--- Source data ---

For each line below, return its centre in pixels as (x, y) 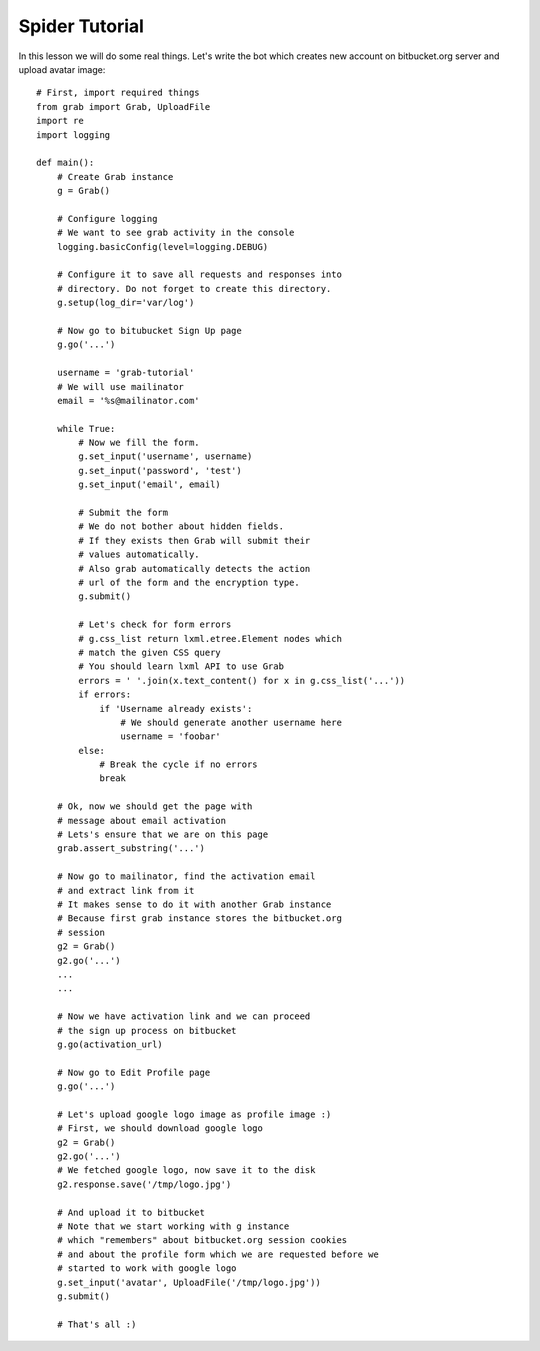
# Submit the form (123, 513)
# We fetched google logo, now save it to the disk (186, 1170)
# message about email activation (141, 820)
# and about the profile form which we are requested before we (217, 1254)
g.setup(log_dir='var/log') (125, 303)
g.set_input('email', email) (150, 484)
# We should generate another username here (231, 722)
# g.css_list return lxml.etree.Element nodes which (210, 638)
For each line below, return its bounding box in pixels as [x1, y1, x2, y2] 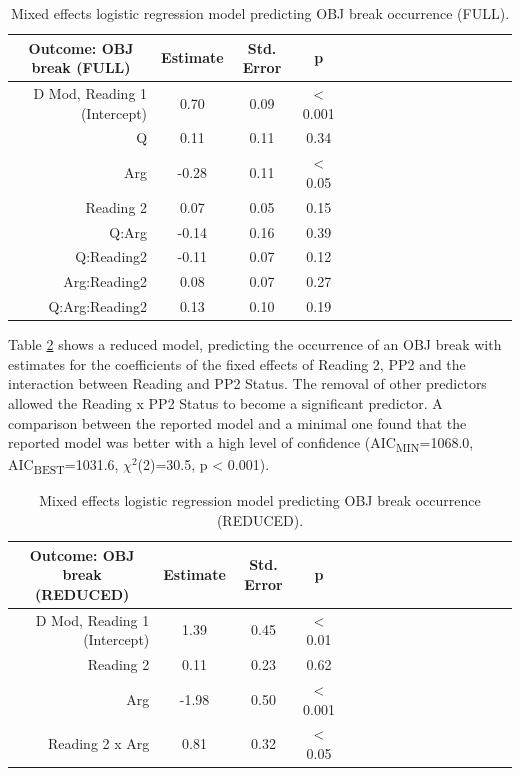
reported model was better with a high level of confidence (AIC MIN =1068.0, [8, 432, 474, 455]
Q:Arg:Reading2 [48, 296, 148, 317]
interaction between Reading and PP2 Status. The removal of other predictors [8, 373, 487, 394]
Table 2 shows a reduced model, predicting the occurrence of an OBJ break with [8, 334, 502, 355]
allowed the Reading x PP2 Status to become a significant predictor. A [8, 393, 443, 413]
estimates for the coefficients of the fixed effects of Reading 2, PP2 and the [8, 353, 466, 374]
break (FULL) [31, 57, 131, 78]
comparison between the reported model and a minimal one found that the [8, 412, 467, 433]
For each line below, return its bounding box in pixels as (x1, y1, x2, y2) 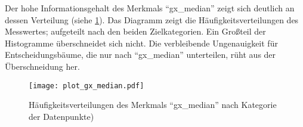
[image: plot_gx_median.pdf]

---

For the records above, state how many lines include the string "form", giving the number and nothing else.

* Response box
2